*** Opening of Supplied material ***
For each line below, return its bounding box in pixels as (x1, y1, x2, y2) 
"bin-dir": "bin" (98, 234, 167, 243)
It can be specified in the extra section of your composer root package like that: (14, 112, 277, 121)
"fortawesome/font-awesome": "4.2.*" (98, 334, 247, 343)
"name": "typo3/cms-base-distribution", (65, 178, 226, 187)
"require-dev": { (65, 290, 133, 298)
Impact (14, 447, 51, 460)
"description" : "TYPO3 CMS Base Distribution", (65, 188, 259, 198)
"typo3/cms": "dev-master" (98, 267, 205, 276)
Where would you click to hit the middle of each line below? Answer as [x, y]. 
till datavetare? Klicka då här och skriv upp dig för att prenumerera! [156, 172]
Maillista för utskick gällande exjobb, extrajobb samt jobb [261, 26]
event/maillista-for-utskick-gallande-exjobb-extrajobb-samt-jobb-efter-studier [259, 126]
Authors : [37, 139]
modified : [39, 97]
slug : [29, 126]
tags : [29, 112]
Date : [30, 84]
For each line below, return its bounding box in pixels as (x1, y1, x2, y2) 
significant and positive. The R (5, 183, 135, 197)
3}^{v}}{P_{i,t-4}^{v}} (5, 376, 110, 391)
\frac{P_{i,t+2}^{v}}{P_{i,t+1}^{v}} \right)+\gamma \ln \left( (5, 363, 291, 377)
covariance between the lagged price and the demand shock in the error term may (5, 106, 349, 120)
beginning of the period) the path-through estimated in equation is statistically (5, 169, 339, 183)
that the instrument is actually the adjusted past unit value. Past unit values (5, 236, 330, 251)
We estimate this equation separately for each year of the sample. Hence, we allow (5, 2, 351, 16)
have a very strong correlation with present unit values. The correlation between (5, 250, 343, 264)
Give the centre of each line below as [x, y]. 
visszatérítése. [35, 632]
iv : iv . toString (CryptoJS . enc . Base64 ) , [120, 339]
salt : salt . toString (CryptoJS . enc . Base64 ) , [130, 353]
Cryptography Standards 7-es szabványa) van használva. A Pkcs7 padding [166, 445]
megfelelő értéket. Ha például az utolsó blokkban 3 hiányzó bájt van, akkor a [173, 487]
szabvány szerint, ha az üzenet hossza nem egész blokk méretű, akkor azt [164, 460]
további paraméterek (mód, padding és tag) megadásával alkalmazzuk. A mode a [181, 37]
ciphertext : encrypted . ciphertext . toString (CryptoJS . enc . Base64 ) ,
*** Close of Supplied material ***
Which lines of the records above contain the word "exjobb"? Report each one in full.

Maillista för utskick gällande exjobb, extrajobb samt jobb [261, 26]
event/maillista-for-utskick-gallande-exjobb-extrajobb-samt-jobb-efter-studier [259, 126]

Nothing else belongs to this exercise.